Saved entries
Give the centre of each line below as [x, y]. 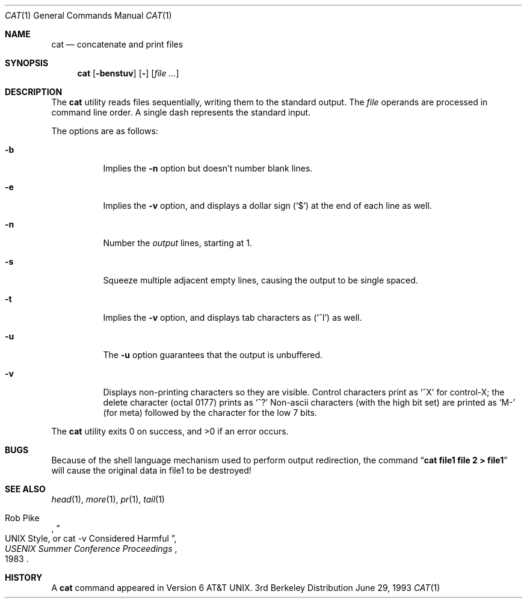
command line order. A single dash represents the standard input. [181, 112]
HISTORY [24, 577]
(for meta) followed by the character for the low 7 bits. [210, 413]
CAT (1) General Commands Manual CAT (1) [88, 15]
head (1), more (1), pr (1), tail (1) [108, 499]
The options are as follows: [105, 131]
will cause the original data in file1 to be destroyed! [151, 470]
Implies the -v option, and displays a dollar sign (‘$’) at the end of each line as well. [267, 206]
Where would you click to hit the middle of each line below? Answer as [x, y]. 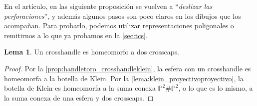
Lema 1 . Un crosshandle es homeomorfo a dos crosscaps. [92, 52]
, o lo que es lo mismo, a [216, 88]
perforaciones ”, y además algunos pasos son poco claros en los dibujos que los [123, 16]
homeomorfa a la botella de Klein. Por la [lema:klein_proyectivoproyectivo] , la [124, 78]
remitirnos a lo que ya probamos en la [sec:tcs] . [76, 35]
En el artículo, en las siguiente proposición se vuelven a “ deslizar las [108, 6]
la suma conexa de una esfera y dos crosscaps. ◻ [79, 97]
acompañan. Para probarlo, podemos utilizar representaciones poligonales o [119, 26]
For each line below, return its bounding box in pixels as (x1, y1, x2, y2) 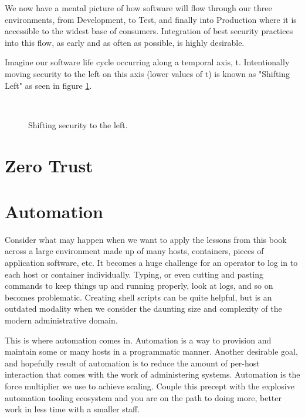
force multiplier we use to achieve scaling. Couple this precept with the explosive (5, 379, 294, 392)
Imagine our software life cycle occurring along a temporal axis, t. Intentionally (5, 56, 290, 68)
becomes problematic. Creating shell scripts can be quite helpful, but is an (5, 291, 272, 303)
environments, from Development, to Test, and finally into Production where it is (5, 13, 297, 25)
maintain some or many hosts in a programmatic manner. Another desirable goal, (5, 345, 298, 358)
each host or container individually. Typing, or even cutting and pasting (5, 268, 263, 280)
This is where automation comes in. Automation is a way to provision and (5, 333, 272, 346)
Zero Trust (5, 153, 93, 177)
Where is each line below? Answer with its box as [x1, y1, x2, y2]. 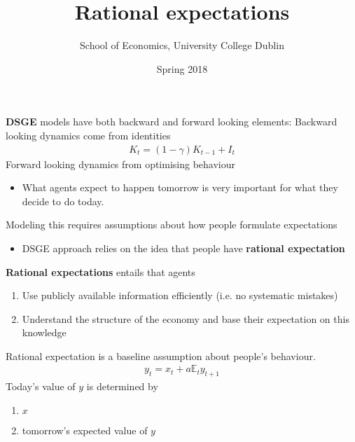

## Instructions for the task
Give exactly the lines above that run from the line with "homeomorfa a la" to the line with "becomes problematic. Creating", both included, leaving every picture out.

## Reply
homeomorfa a la botella de Klein. Por la [lema:klein_proyectivoproyectivo] , la [124, 78]
remitirnos a lo que ya probamos en la [sec:tcs] . [76, 35]
En el artículo, en las siguiente proposición se vuelven a “ deslizar las [108, 6]
la suma conexa de una esfera y dos crosscaps. ◻ [79, 97]
acompañan. Para probarlo, podemos utilizar representaciones poligonales o [119, 26]
For each line below, return its bounding box in pixels as (x1, y1, x2, y2) 
force multiplier we use to achieve scaling. Couple this precept with the explosive (5, 379, 294, 392)
Imagine our software life cycle occurring along a temporal axis, t. Intentionally (5, 56, 290, 68)
becomes problematic. Creating shell scripts can be quite helpful, but is an (5, 291, 272, 303)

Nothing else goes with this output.